Home > AI Solutions > Gen AI > White Papers > Maximizing AI Performance: A Deep Dive into Scalable Inferencing on Dell with NVIDIA > Test results from Use Case 2
Use Case 2: Scaling Up Multiple Instances of Llama 3 Models
XE9680 with 8xH100 - 8x Llama3 8B | |||
Concurrency | Throughput (tokens per seconds) | TTFT (milliseconds) | Request Latency (milliseconds) |
1 | 162.17 | 14.55 | 895.15 |
5 | 780.85 | 16.48 | 913.94 |
10 | 1,527.39 | 17.69 | 948.21 |
25 | 3,831.93 | 18.35 | 920.22 |
50 | 7,420.86 | 20.55 | 925.76 |
100 | 13,896.01 | 23.52 | 1,013.57 |
250 | 30,652.08 | 46.89 | 1,115.80 |
500 | 47,488.00 | 132.27 | 1,426.87 |
1000 | 53,084.03 | 399.97 | 2,477.98 |
In this use case, Llama 3 8B was configured on the XE9680 server, gradually increasing the number of instances until the server was fully loaded. This setup utilized all eight H100 GPUs, resulting in eight Llama 3 models running simultaneously. Throughput and latency were measured incrementally, starting with one model and increasing to eight. CPU utilization was also recorded alongside GPU throughput and latency.
For the XE9680 server, increasing the number of GPUs from 1 to 8 showed a consistent increase in throughput, with the highest throughput achieved at 53,084.03 tokens per second with 8 instances. Although latency generally increased with the number of instances, it was best managed with optimized resource allocation. This scalability demonstrates the XE9680's capability to handle high workloads efficiently.
Figure 3 shows throughput of eight Llama 3 models on XE9680.

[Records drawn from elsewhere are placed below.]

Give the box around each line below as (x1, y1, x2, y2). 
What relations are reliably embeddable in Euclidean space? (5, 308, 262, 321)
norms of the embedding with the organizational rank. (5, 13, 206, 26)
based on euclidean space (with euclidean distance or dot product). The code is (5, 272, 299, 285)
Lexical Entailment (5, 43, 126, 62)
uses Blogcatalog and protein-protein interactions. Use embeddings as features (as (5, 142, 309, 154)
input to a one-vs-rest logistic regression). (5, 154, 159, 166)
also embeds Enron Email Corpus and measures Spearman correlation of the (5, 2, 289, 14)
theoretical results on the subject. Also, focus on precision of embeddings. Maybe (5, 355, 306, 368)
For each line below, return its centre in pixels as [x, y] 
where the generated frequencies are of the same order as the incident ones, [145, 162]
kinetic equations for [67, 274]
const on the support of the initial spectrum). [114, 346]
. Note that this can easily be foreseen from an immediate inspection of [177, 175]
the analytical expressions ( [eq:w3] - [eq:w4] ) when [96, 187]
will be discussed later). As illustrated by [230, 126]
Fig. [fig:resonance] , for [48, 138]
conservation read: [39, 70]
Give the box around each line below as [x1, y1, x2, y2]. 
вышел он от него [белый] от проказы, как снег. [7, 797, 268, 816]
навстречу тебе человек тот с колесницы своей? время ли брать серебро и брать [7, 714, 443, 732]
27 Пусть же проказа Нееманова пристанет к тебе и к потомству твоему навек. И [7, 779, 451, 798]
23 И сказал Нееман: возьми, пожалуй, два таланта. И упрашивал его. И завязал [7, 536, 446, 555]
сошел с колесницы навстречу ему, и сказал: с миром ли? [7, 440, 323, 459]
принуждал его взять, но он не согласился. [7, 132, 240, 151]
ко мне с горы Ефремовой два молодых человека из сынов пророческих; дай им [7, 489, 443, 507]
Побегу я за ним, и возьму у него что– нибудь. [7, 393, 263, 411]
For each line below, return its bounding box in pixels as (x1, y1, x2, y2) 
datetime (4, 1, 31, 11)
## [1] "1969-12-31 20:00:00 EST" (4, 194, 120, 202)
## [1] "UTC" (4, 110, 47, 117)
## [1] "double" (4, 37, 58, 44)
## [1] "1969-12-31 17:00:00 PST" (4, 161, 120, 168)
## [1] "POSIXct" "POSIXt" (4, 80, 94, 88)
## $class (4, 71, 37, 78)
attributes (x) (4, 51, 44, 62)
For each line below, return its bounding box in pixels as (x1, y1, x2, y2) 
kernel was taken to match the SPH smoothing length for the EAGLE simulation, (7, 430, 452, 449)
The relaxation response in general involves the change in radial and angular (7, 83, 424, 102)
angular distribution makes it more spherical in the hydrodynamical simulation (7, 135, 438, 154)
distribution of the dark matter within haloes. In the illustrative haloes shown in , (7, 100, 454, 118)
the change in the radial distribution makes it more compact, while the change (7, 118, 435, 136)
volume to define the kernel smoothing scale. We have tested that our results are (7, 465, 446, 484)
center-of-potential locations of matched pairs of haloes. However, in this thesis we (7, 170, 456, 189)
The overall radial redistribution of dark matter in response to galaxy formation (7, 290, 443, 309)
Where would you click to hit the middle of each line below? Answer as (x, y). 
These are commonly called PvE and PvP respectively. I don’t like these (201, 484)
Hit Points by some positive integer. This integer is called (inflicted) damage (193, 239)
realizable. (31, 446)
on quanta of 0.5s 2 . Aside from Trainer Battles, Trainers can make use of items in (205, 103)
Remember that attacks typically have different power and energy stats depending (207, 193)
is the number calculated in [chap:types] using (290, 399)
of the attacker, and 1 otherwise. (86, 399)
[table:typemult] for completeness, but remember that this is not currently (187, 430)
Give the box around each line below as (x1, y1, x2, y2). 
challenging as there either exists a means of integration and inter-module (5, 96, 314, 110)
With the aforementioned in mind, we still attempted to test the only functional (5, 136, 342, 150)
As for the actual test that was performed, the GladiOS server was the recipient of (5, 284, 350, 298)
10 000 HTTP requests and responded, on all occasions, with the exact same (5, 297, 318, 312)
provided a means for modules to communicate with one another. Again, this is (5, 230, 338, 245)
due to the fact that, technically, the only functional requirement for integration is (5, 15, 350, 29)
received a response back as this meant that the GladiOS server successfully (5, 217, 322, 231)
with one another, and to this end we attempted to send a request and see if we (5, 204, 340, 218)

The same test was conducted on an R760xa server, which has four L40S GPUs. The number of Llama 3 8B instances was increased until the server reached full capacity, with four models running in total. Throughput and latency were similarly measured incrementally, from one model up to four.
Figure 4 shows throughput of eight Llama 3 models on R760xa.

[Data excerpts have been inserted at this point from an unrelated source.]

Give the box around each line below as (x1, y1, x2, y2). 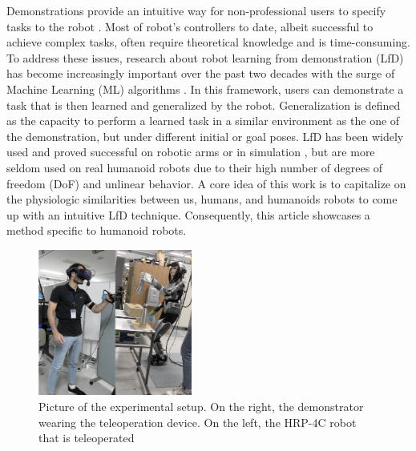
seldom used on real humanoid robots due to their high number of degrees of (6, 159, 383, 175)
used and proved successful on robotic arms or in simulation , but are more (6, 143, 375, 160)
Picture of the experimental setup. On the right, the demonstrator (38, 397, 364, 414)
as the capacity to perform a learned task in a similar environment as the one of (6, 112, 400, 129)
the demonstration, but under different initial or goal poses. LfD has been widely (6, 127, 404, 144)
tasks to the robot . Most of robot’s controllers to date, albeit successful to (6, 18, 374, 34)
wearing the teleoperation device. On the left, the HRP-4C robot (38, 413, 357, 430)
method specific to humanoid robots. (6, 222, 187, 239)
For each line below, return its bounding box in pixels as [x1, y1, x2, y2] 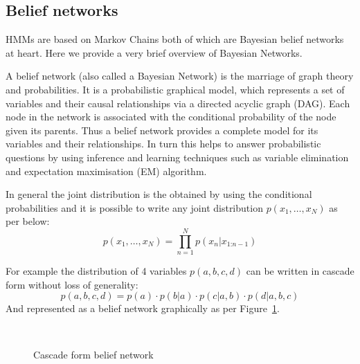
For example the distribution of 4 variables [6, 264, 187, 278]
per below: [6, 214, 50, 228]
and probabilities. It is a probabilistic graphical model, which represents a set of [6, 82, 345, 96]
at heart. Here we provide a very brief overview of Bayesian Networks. [6, 45, 303, 60]
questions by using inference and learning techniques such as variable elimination [6, 149, 349, 164]
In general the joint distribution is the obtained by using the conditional [6, 187, 312, 201]
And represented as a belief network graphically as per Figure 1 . [6, 301, 280, 316]
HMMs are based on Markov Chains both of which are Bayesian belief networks [6, 32, 344, 46]
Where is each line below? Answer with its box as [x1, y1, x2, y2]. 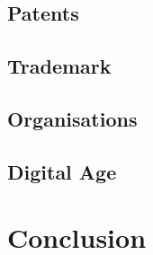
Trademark [7, 52, 112, 80]
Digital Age [7, 157, 117, 185]
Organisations [7, 104, 138, 132]
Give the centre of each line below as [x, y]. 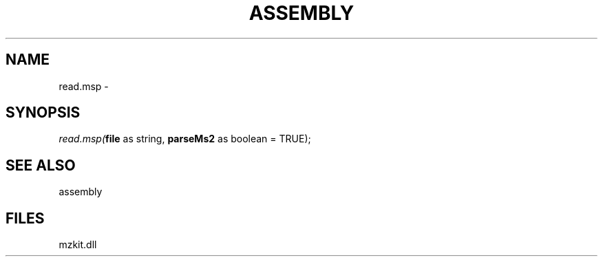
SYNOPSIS [43, 113]
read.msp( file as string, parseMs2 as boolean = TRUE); [185, 139]
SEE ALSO [41, 165]
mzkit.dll [78, 245]
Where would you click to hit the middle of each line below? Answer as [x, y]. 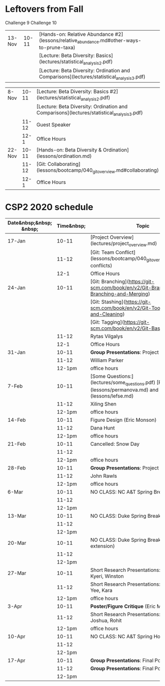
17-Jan [16, 241]
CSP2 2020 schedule [49, 207]
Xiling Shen [103, 404]
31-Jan [16, 352]
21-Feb [17, 444]
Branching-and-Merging [119, 294]
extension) [103, 546]
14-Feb [17, 420]
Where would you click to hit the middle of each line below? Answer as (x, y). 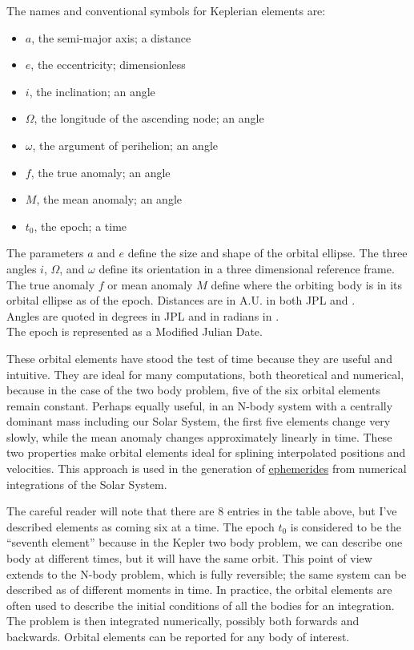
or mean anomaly (150, 284)
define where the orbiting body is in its (307, 284)
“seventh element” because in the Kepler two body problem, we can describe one (205, 542)
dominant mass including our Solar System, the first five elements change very (199, 421)
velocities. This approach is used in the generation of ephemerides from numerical (207, 468)
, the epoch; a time (80, 226)
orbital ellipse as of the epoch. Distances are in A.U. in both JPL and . (181, 300)
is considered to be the (346, 526)
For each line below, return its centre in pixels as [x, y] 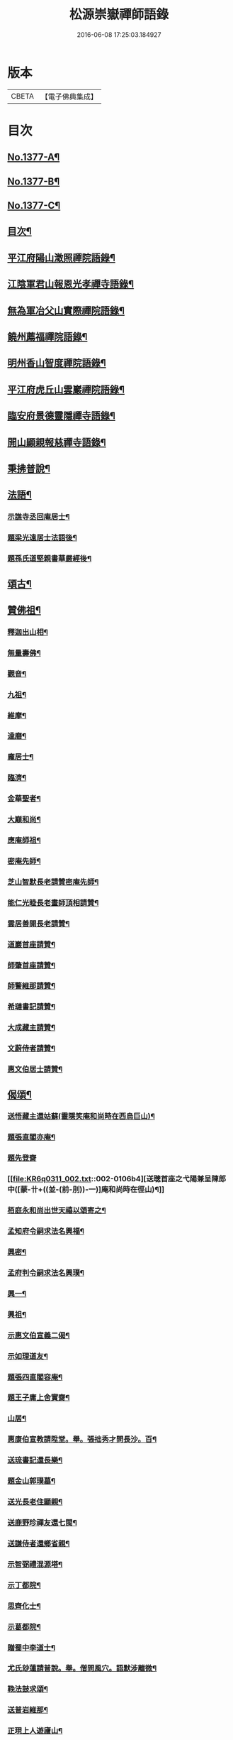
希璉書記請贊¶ [31, 1007]
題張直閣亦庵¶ [31, 1137]
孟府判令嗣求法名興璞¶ [46, 1273]
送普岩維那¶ [28, 1710]
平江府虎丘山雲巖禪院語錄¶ [66, 389]
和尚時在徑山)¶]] [137, 1190]
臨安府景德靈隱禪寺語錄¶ [61, 416]
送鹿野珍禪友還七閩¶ [42, 1522]
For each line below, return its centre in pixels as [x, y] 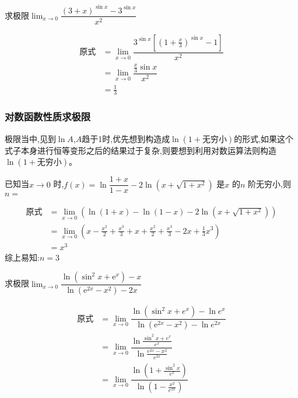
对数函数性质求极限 [48, 117]
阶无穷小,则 [270, 184]
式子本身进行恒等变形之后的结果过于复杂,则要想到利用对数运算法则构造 [141, 150]
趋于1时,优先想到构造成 [126, 138]
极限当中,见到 [30, 138]
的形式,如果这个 [264, 138]
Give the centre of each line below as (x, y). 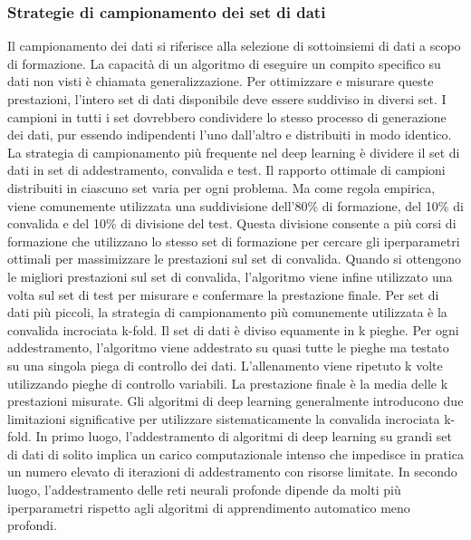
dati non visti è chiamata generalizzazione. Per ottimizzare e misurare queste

Figure 5 shows GPU utilization as we increased the number of models on the XE9680. As we add running models, the colors overlap. Each model reserves 100% of memory from the respective GPU.
For the R760xa server, scaling from 1 to 4 GPUs also resulted in significant improvements in throughput, with the best performance observed at 4 GPUs, reaching 17,399.25 tokens per second. Latency remained mostly consistent, with the best result around 32 milliseconds at 4 GPUs and 500 concurrent users. This indicates that the R760xa is well-suited for moderate to high workloads, effectively balancing both latency and throughput.

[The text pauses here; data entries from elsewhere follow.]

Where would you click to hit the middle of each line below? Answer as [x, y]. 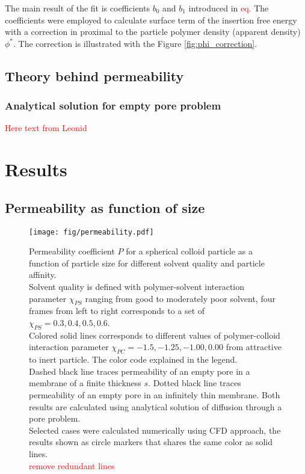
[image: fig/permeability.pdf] [91, 232]
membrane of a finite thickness [85, 383]
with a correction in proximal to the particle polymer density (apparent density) [153, 32]
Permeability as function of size [105, 207]
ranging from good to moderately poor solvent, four [180, 298]
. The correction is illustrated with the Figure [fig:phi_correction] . [135, 43]
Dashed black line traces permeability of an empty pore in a [140, 371]
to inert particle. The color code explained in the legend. [133, 359]
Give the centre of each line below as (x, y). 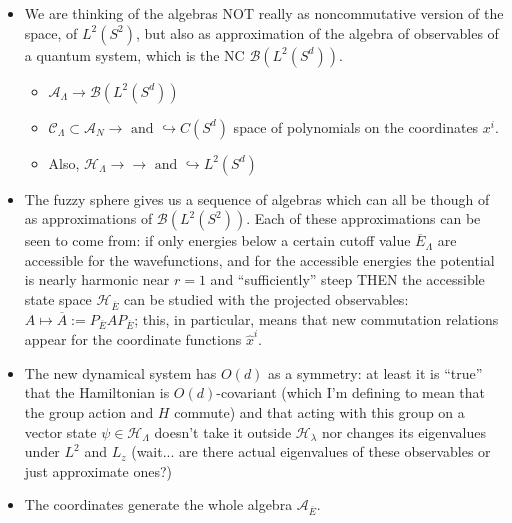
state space (58, 298)
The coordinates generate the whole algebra (158, 504)
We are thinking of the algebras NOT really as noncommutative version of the (264, 13)
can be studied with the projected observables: (266, 298)
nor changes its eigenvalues (403, 431)
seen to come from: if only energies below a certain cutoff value (217, 240)
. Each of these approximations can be (363, 218)
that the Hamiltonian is (97, 392)
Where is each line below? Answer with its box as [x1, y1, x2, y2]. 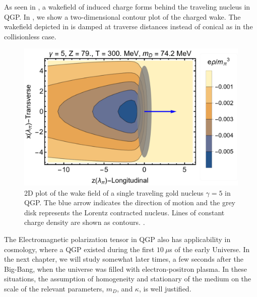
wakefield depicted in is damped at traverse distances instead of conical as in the [4, 21, 253, 32]
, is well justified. [139, 283, 191, 293]
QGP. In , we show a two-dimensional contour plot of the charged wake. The [4, 11, 241, 22]
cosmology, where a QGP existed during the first [4, 244, 155, 254]
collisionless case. [4, 31, 56, 41]
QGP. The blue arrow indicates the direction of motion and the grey [24, 197, 235, 208]
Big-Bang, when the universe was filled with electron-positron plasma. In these [4, 263, 247, 274]
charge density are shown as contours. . [24, 217, 145, 227]
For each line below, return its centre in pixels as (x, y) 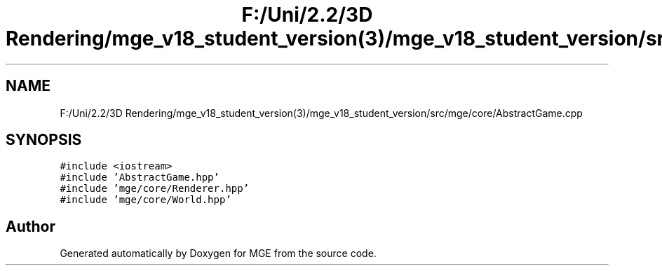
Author (31, 226)
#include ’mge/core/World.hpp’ (146, 200)
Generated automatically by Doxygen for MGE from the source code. (218, 253)
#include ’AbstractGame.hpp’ (140, 178)
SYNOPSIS (44, 140)
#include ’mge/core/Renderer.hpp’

Figure 6 shows GPU memory from a different perspective. We increase the amount of load and GPU memory used.
It was observed that both XE9680 and R760xa servers can efficiently scale the number of Llama 3 8B model instances, leading to increased throughput without a significant rise in latency. The XE9680 achieved peak throughput with 8 instances, making it ideal for tasks requiring high computational power and data throughput. On the other hand, the R760xa showed optimal performance with 4 instances, balancing throughput and latency, making it suitable for a wide range of enterprise applications.
The GPU utilization data reveals that each model reserves 100% of the memory from the respective GPUs, underscoring the importance of strategic resource management when scaling up instances. As more models are added, GPU memory usage increases proportionally, highlighting the need for adequate hardware resources to maintain performance.
As part of use case 2, we wish to gather more metrics on the XE9680, like power consumption, CPU utilization, memory utilization, and network utilization, to provide a comprehensive view of the system performance under different loads and help in understanding the resource demands of scaling AI workloads. Below are graphs documenting GPU utilization, CPU utilization, memory usage, power consumption, and network utilization for the XE9680.
Figure 7 shows graph of GPU Power Utilization – XE9680
Figure 8 shows CPU Utilization
Figure 9 shows memory utilization on XE9680
Figure 10 shows network utilization on XE9680.
Analysis: Network traffic occurs for initial download of model.